You won't believe what advertisers can tell about you from one click!
Companies need just one Facebook like to target you as a potential customer, according to new research by researchers in Cambridge.
A new research paper by scientists from Columbia University, Stanford and UPenn in the US, and the Judge Business School, has found that our digital footprint can reveal a lot more information than you might think.
The paper reveals that every time we go online - our browsing habits are recorded - from the websites we visit to the videos we watch. This helps create a special profile known as a digital footprint. It helps form a picture of what we are like as individuals.
Dr Sandra Matz, a former PhD student at Cambridge now based at Columbia, and her co-authors, including Dr David Stillwell from the Cambridge Psychometrics Centre, have found that these profiles can be used to tailor advertising to increase the likelihood that we'll engage with a firm's product or service.
While targeting advertising may not be new, the authors say the ability to identify and target audiences based on psychological traits that reflect people’s preferences and needs at a much deeper and instinctual level, is.
The researchers carried out three studies, targeting more than 3.5 million Facebook users, they found:
While Facebook advertising doesn't allow firms to directly target users based on their psychological traits, it does so indirectly by offering the possibility to target based on Facebook ‘Likes'.
Features of Facebook's advertising platform allows marketers to target ads at consumer segments of different psychological profiles.
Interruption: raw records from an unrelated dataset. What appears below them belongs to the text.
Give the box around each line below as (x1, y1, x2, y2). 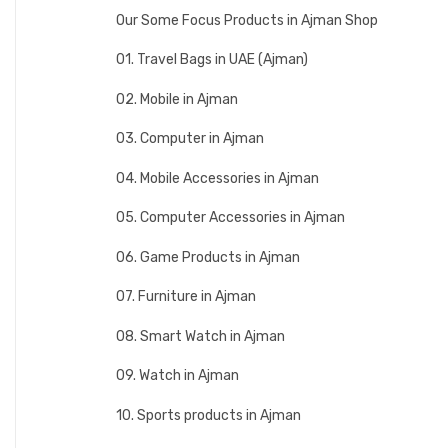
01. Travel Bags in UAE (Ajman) (116, 51, 308, 69)
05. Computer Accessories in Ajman (116, 209, 345, 227)
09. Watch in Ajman (116, 367, 239, 385)
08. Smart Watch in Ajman (116, 327, 285, 345)
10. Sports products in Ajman (116, 406, 301, 424)
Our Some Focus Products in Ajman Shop (116, 11, 378, 29)
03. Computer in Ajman (116, 130, 264, 148)
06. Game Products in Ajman (116, 248, 300, 266)

For example, liking ‘Socialising’ on Facebook could be linked to extroversion.
The researchers sent out Facebook ads that either aligned with or ran counter to the users’ psychological profiles - they found matching the content of persuasive messages to individuals’ psychological characteristics resulted in up to 40% more clicks and up to 50% more purchases.
The study found there were pros and cons to the ability to influence behaviour of large groups of people by tailoring messages to their psychological needs.
On the plus side the scientists said the ads could be used to help people make better decisions, and lead healthier and happier lives or save money.Looking at the negative side, they found psychological targeting could be used to exploit weaknesses in people’s character and persuade them to take action against their best interest. For example, online casinos could target ads at individuals who have psychological traits associated with pathological gambling.
The researchers hope the study will start a larger debate about the value of building psychologial profiles online.